Sound familiar? Swap James Rodriguez for David Beckham and the outgoing players for Xabi Alonso, Angel di Maria and Alvaro Morata and you have a description of this summer’s transfer dealings by the club.
On Friday, Perez was happily announcing that ‘for the third consecutive year, Forbes considers us the most valuable club in the world.’ This is an impressive feat, and Perez has played a massive part in making Madrid the money making giant that it is today. The Los Blancos president is a man who is driven by commercial success, but as he was announcing these financial results to the public he seemed completely oblivious to the fact they have come at the expense of the team.
As it was back in 2003, Real have been significantly weakened by their summer’s transfer business – despite large investment. Rodriguez and Toni Kroos would be welcomed into almost any team in the world, but were there signings really necessary? Madrid only started performing well last season when Isco was dropped and the team reverted to a 4-3-3, rather than the 4-2-3-1 with the young Spaniard behind Benzema. This gave Ronaldo and Bale extra space to exploit, as well as allowing them to come inside on their favoured foot. Rodriguez plays in the same position as Isco, and judging from Real’s first few games of the season, brings the same conundrum as his Spanish counterpart.

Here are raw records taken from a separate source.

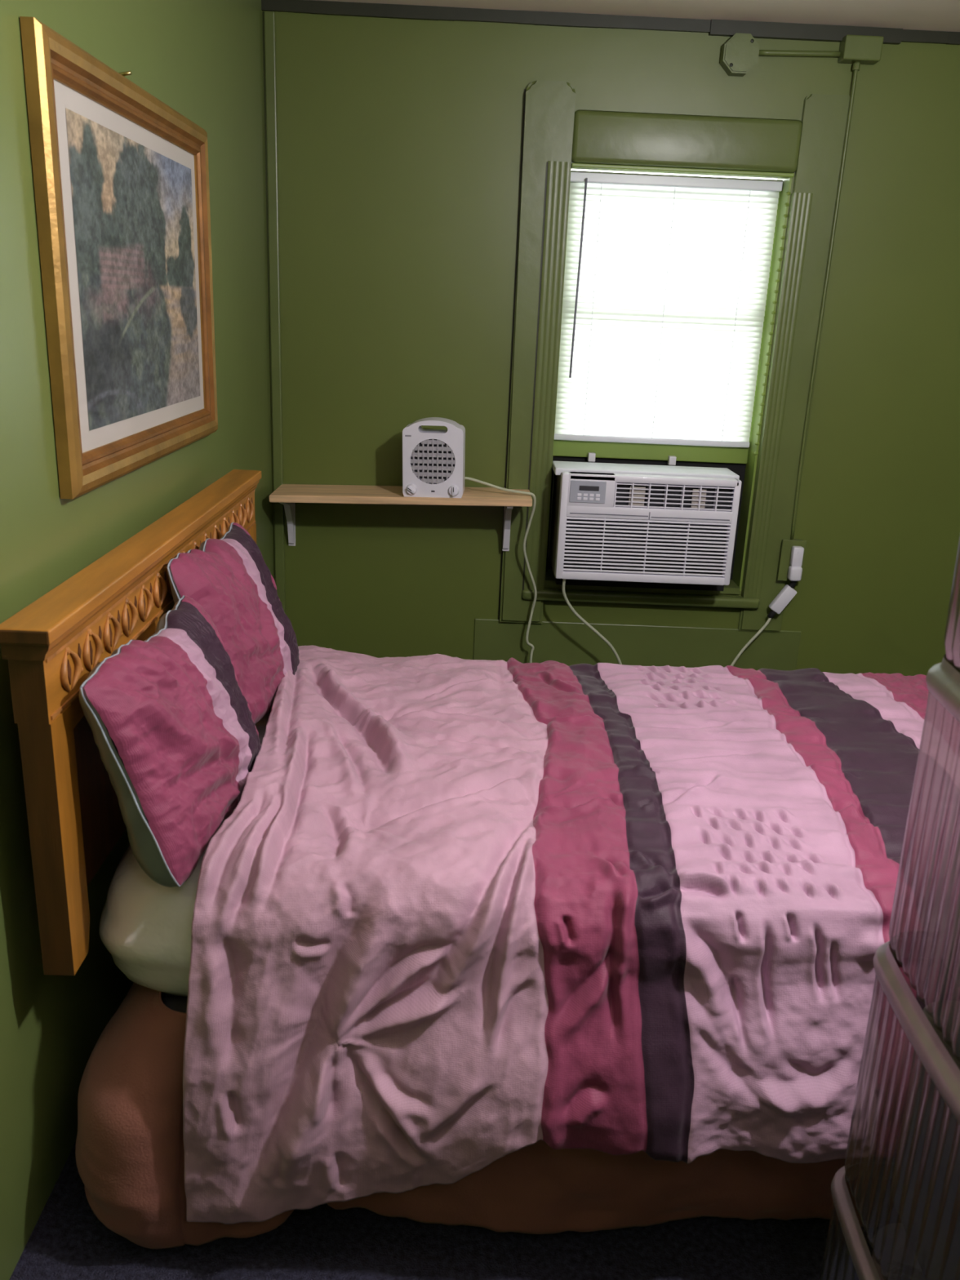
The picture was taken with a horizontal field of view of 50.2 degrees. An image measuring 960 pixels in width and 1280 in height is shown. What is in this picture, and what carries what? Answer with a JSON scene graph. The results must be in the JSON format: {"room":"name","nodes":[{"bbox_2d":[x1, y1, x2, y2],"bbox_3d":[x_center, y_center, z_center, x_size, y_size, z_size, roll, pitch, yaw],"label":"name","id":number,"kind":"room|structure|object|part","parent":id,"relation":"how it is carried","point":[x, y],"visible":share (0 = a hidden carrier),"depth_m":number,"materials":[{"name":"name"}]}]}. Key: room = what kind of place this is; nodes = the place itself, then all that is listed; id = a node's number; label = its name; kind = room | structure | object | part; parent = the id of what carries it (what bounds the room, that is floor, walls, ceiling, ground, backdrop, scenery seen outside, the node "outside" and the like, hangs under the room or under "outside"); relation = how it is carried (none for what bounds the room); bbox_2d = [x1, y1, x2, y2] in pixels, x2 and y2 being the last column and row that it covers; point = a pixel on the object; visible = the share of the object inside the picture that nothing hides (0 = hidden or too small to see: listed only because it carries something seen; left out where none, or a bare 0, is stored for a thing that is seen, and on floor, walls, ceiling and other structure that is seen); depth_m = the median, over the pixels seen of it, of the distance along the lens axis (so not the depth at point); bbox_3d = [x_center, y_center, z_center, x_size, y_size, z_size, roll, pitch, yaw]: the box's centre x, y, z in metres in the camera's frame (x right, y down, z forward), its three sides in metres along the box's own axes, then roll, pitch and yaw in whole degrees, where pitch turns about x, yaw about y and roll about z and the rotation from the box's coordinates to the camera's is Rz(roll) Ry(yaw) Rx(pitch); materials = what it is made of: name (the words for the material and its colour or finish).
{"room":"bedroom","nodes":[
{"label":"bedroom","id":0,"kind":"room"},
{"bbox_2d":[0,0,274,1279],"bbox_3d":[-0.705,-0.134,1.252,0.150,2.324,3.900,2,18,-1],"label":"wall","id":1,"kind":"structure","parent":0,"point":[202,59],"depth_m":1.61,"materials":[{"name":"green paint"}]},
{"bbox_2d":[19,16,217,499],"bbox_3d":[-0.604,-0.658,1.859,0.031,0.652,0.887,2,18,-1],"label":"framed picture","id":2,"kind":"object","parent":1,"relation":"attached to","point":[121,176],"visible":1,"depth_m":1.71,"materials":[{"name":"gold metal"}]},
{"bbox_3d":[-0.602,-0.523,1.467,0.028,0.636,0.058,2,18,-1],"label":"frame","id":3,"kind":"part","parent":2,"relation":"part of","materials":[{"name":"gold metal"}]},
{"bbox_3d":[-0.591,-0.925,1.773,0.028,0.058,0.887,2,18,-1],"label":"frame","id":4,"kind":"part","parent":2,"relation":"part of","materials":[{"name":"gold metal"}]},
{"bbox_2d":[65,107,199,431],"bbox_3d":[-0.609,-0.654,1.875,0.001,0.460,0.684,2,18,-1],"label":"print","id":5,"kind":"object","parent":2,"relation":"attached to","point":[132,203],"depth_m":1.79},
{"bbox_3d":[-0.615,-0.375,1.950,0.028,0.058,0.887,2,18,-1],"label":"frame","id":6,"kind":"part","parent":2,"relation":"part of","materials":[{"name":"gold metal"}]},
{"bbox_3d":[-0.605,-0.778,2.256,0.028,0.636,0.058,2,18,-1],"label":"frame","id":7,"kind":"part","parent":2,"relation":"part of","materials":[{"name":"gold metal"}]},
{"bbox_2d":[0,469,261,975],"bbox_3d":[-0.576,0.027,1.955,0.070,0.507,1.310,2,18,-1],"label":"headboard","id":8,"kind":"object","parent":1,"relation":"attached to","point":[51,646],"visible":0.71,"depth_m":1.42,"materials":[{"name":"brown wood"}]},
{"bbox_3d":[-0.577,0.276,1.399,0.042,0.377,0.070,2,18,-1],"label":"leg","id":9,"kind":"part","parent":8,"relation":"part of","materials":[{"name":"brown wood"}]},
{"bbox_3d":[-0.591,0.073,1.970,0.012,0.300,1.142,2,18,-1],"label":"panel","id":10,"kind":"part","parent":8,"relation":"part of","materials":[{"name":"brown wood"}]},
{"bbox_3d":[-0.572,-0.133,1.904,0.044,0.089,1.282,2,18,-1],"label":"frieze rail","id":11,"kind":"part","parent":8,"relation":"part of","materials":[{"name":"brown wood"}]},
{"bbox_3d":[-0.581,-0.098,2.552,0.042,0.377,0.070,2,18,-1],"label":"leg","id":12,"kind":"part","parent":8,"relation":"part of","materials":[{"name":"brown wood"}]},
{"bbox_2d":[8,1142,882,1279],"bbox_3d":[0.632,0.954,1.688,2.620,0.100,3.750,2,18,-1],"label":"floor","id":13,"kind":"structure","parent":0,"point":[68,1241],"depth_m":1.54,"materials":[{"name":"carpet"}]},
{"bbox_2d":[163,992,187,1013],"bbox_3d":[0.438,0.601,2.053,1.905,0.331,0.983,2,18,-1],"label":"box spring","id":14,"kind":"object","parent":13,"relation":"on","point":[178,1003],"visible":0.03,"depth_m":1.57,"materials":[{"name":"black fabric"}]},
{"bbox_2d":[98,697,275,996],"bbox_3d":[0.416,0.333,1.952,1.992,0.236,1.025,2,18,-1],"label":"mattress","id":15,"kind":"object","parent":14,"relation":"on","point":[145,925],"visible":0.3,"depth_m":1.48,"materials":[{"name":"beige fabric"}]},
{"bbox_2d":[79,595,261,887],"bbox_3d":[-0.449,0.138,1.569,0.170,0.322,0.426,5,18,6],"label":"pillow","id":16,"kind":"object","parent":15,"relation":"on","point":[169,717],"visible":0.94,"depth_m":1.44,"materials":[{"name":"fabric"}]},
{"bbox_2d":[167,522,299,724],"bbox_3d":[-0.460,-0.029,1.984,0.163,0.344,0.449,3,18,3],"label":"pillow","id":17,"kind":"object","parent":15,"relation":"on","point":[228,576],"visible":0.73,"depth_m":1.90,"materials":[{"name":"fabric"}]},
{"bbox_2d":[182,644,959,1224],"bbox_3d":[0.503,0.431,1.928,1.863,0.564,1.170,2,18,-1],"label":"comforter","id":18,"kind":"object","parent":15,"relation":"on","point":[452,917],"visible":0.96,"depth_m":1.43,"materials":[{"name":"fabric"}]},
{"bbox_2d":[75,982,902,1248],"bbox_3d":[0.390,0.612,1.946,2.024,0.357,1.054,2,18,-1],"label":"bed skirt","id":19,"kind":"object","parent":14,"relation":"attached to","point":[130,1149],"visible":0.38,"depth_m":1.54,"materials":[{"name":"fabric"}]},
{"bbox_2d":[831,649,959,1279],"bbox_3d":[0.629,0.450,1.020,0.374,1.268,0.416,2,18,-1],"label":"tower","id":20,"kind":"object","parent":13,"relation":"on","point":[924,1173],"visible":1,"depth_m":1.12,"materials":[{"name":"clear plastic"}]},
{"bbox_2d":[262,10,959,675],"bbox_3d":[0.672,-0.705,3.206,2.920,2.324,0.160,2,18,-1],"label":"wall","id":21,"kind":"structure","parent":0,"point":[399,140],"depth_m":3.04,"materials":[{"name":"green paint"}]},
{"bbox_2d":[263,10,285,613],"bbox_3d":[-0.616,-0.714,3.108,0.030,2.094,0.012,2,18,-1],"label":"trim","id":22,"kind":"structure","parent":21,"relation":"attached to","point":[268,16],"depth_m":3.00,"materials":[{"name":"green paint"}]},
{"bbox_2d":[269,484,532,551],"bbox_3d":[-0.236,-0.356,3.124,0.770,0.214,0.205,2,18,-1],"label":"wall shelf","id":23,"kind":"object","parent":21,"relation":"attached to","point":[286,495],"visible":0.99,"depth_m":3.03,"materials":[{"name":"brown wood"}]},
{"bbox_2d":[402,417,537,662],"bbox_3d":[-0.027,-0.175,3.140,0.439,0.980,0.133,0,18,-7],"label":"heater","id":24,"kind":"object","parent":23,"relation":"on","point":[433,460],"visible":0.94,"depth_m":2.98,"materials":[{"name":"white plastic"}]},
{"bbox_3d":[-0.200,-0.439,2.995,0.034,0.034,0.022,2,18,-1],"label":"knob","id":25,"kind":"part","parent":24,"relation":"part of","materials":[{"name":"white plastic"}]},
{"bbox_2d":[410,439,455,484],"bbox_3d":[-0.137,-0.518,2.978,0.131,0.131,0.008,3,18,2],"label":"grille","id":26,"kind":"object","parent":24,"relation":"attached to","point":[433,460],"depth_m":2.98,"materials":[{"name":"white plastic"}]},
{"bbox_3d":[-0.076,-0.435,2.991,0.034,0.034,0.022,2,18,-1],"label":"knob","id":27,"kind":"part","parent":24,"relation":"part of","materials":[{"name":"white plastic"}]},
{"bbox_3d":[0.047,-0.103,3.208,0.268,0.807,0.091,2,18,-1],"label":"power cord","id":28,"kind":"part","parent":24,"relation":"part of","materials":[{"name":"white plastic"}]},
{"bbox_2d":[261,0,959,44],"bbox_3d":[0.716,-1.669,2.800,2.620,0.036,0.019,2,18,-1],"label":"trim","id":29,"kind":"structure","parent":21,"relation":"attached to","point":[758,29],"depth_m":2.79,"materials":[{"name":"green paint"}]},
{"bbox_2d":[473,80,854,670],"bbox_3d":[0.541,-0.669,3.190,1.065,1.855,0.192,2,18,-1],"label":"window","id":30,"kind":"structure","parent":21,"relation":"in","point":[554,135],"depth_m":3.06,"materials":[{"name":"green paint"}]},
{"bbox_3d":[0.165,-0.801,3.075,0.138,1.565,0.026,2,18,-1],"label":"casing","id":31,"kind":"part","parent":30,"relation":"part of","materials":[{"name":"green paint"}]},
{"bbox_3d":[0.509,0.091,3.376,1.065,0.294,0.006,2,18,-1],"label":"apron panel","id":32,"kind":"part","parent":30,"relation":"part of","materials":[{"name":"green paint"}]},
{"bbox_3d":[0.538,-0.604,3.273,0.626,0.051,0.057,2,18,-1],"label":"rail","id":33,"kind":"part","parent":30,"relation":"part of","materials":[{"name":"green paint"}]},
{"bbox_2d":[554,170,782,448],"bbox_3d":[0.556,-0.985,3.104,0.622,0.774,0.054,2,18,-1],"label":"mini blind","id":34,"kind":"object","parent":30,"relation":"attached to","point":[666,277],"visible":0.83,"depth_m":3.10,"materials":[{"name":"white plastic"}]},
{"bbox_3d":[0.340,-0.985,3.097,0.001,0.727,0.001,2,18,-1],"label":"ladder cord","id":35,"kind":"part","parent":34,"relation":"part of","materials":[{"name":"white fabric"}]},
{"bbox_3d":[0.554,-0.977,3.100,0.001,0.727,0.001,2,18,-1],"label":"ladder cord","id":36,"kind":"part","parent":34,"relation":"part of","materials":[{"name":"white fabric"}]},
{"bbox_3d":[0.774,-0.968,3.104,0.001,0.727,0.001,2,18,-1],"label":"ladder cord","id":37,"kind":"part","parent":34,"relation":"part of","materials":[{"name":"white fabric"}]},
{"bbox_2d":[545,452,804,666],"bbox_3d":[0.605,-0.125,3.280,0.796,0.894,0.365,2,18,-1],"label":"air conditioner","id":38,"kind":"object","parent":30,"relation":"in","point":[670,524],"visible":0.89,"depth_m":3.06,"materials":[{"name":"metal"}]},
{"bbox_3d":[0.315,-0.432,2.993,0.104,0.064,0.005,2,18,-1],"label":"control panel","id":39,"kind":"part","parent":38,"relation":"part of","materials":[{"name":"white plastic"}]},
{"bbox_3d":[0.500,-0.515,3.133,0.552,0.022,0.155,2,18,-1],"label":"plate","id":40,"kind":"part","parent":38,"relation":"part of","materials":[{"name":"white plastic"}]},
{"bbox_2d":[563,516,730,576],"bbox_3d":[0.494,-0.278,3.061,0.487,0.169,0.028,2,18,-1],"label":"grille","id":41,"kind":"object","parent":38,"relation":"attached to","point":[593,546],"depth_m":3.06,"materials":[{"name":"white plastic"}]},
{"bbox_3d":[0.495,-0.330,3.051,0.526,0.317,0.045,2,18,-1],"label":"panel","id":42,"kind":"part","parent":38,"relation":"part of","materials":[{"name":"white plastic"}]},
{"bbox_3d":[0.583,0.060,3.256,0.705,0.555,0.036,-1,18,-11],"label":"power cord","id":43,"kind":"part","parent":38,"relation":"part of","materials":[{"name":"white plastic"}]},
{"bbox_2d":[613,482,735,511],"bbox_3d":[0.570,-0.422,3.014,0.356,0.072,0.028,2,18,-1],"label":"air vent","id":44,"kind":"object","parent":38,"relation":"attached to","point":[628,496],"depth_m":3.01,"materials":[{"name":"white plastic"}]},
{"bbox_2d":[768,584,796,613],"bbox_3d":[0.961,-0.129,3.255,0.079,0.094,0.028,2,18,-1],"label":"plug","id":45,"kind":"object","parent":38,"relation":"attached to","point":[787,593],"depth_m":3.24,"materials":[{"name":"white plastic"}]},
{"bbox_3d":[0.580,-1.401,2.883,0.644,0.136,0.026,2,18,-1],"label":"head casing","id":46,"kind":"part","parent":30,"relation":"part of","materials":[{"name":"green paint"}]},
{"bbox_3d":[0.941,-0.772,3.092,0.136,1.565,0.018,2,18,-1],"label":"casing","id":47,"kind":"part","parent":30,"relation":"part of","materials":[{"name":"green paint"}]},
{"bbox_2d":[719,33,759,76],"bbox_3d":[0.711,-1.602,2.806,0.096,0.096,0.049,2,18,-1],"label":"junction box","id":48,"kind":"object","parent":21,"relation":"attached to","point":[740,54],"visible":1,"depth_m":2.79,"materials":[{"name":"green paint"}]},
{"bbox_2d":[777,538,807,581],"bbox_3d":[0.982,-0.256,3.245,0.076,0.131,0.044,2,18,-1],"label":"outlet box","id":49,"kind":"object","parent":21,"relation":"attached to","point":[786,544],"visible":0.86,"depth_m":3.22,"materials":[{"name":"green paint"}]},
{"bbox_2d":[758,49,840,57],"bbox_3d":[0.876,-1.612,2.817,0.228,0.020,0.014,2,18,-1],"label":"conduit","id":50,"kind":"object","parent":21,"relation":"attached to","point":[762,52],"visible":0.95,"depth_m":2.81,"materials":[{"name":"green metal"}]},
{"bbox_2d":[790,70,857,538],"bbox_3d":[1.007,-0.952,3.018,0.015,1.333,0.010,2,18,-1],"label":"vertical conduit","id":51,"kind":"object","parent":21,"relation":"attached to","point":[855,75],"visible":1,"depth_m":3.00,"materials":[{"name":"green metal"}]},
{"bbox_2d":[837,34,883,71],"bbox_3d":[1.040,-1.605,2.806,0.103,0.080,0.050,2,18,-1],"label":"junction box","id":52,"kind":"object","parent":21,"relation":"attached to","point":[856,50],"visible":1,"depth_m":2.78,"materials":[{"name":"green paint"}]},
{"bbox_2d":[312,0,959,31],"bbox_3d":[0.725,-1.160,1.004,2.620,0.100,3.750,2,18,-1],"label":"ceiling","id":53,"kind":"structure","parent":0,"point":[914,15],"depth_m":2.71,"materials":[{"name":"beige paint"}]}
]}

Di Maria’s departure came against both the player and manager Carlo Ancelotti’s wish. The Argentine was deemed expendable by Perez, despite his man of the match performance in the Champions League final. His departure was necessary in order to cover the Rodriguez and Kroos transfers, but the way Perez handled his exit rankles. Accusing the player of leaving the club for money, and falsely claiming he had offered di Maria a bumper contract, has seen the normal introverted Argentine brand his old president’s words ‘lies.’ Perez has form for doing this to players (more on that later).
One thing di Maria’s departure has done is cause players to speak out against the Galactico project, in a similiar way Zinedine Zidane did in 2003. When Perez took the decision to sell Makelele and buy Beckham, Zidane commented that ‘why put another layer of gold paint on the Bentley when you are losing the entire engine?’ Perez had criticised Makelele heavily when he left Madrid, leaving Makelele to say that ‘he (Perez) was not interested in me because I was not going to help sell any club shirts.’ It would seem he hit the nail on the head.
It was another Ballon d’or winner’s turn to question Perez this season, with Ronaldo saying that ‘I have strong opinions but I can’t always say what I think. But if it was up to me, I wouldn’t have done so.’ Ronaldo was venting his frustrations at di Maria and Alonso’s departures. Interestingly, Alonso was going to stay at Madrid until Perez took the decision to sell di Maria. Only then, did he ask for a transfer to Bayern Munich. Alonso is an intelligent footballer, and clearly saw what effect Perez’s meddling on the team was having.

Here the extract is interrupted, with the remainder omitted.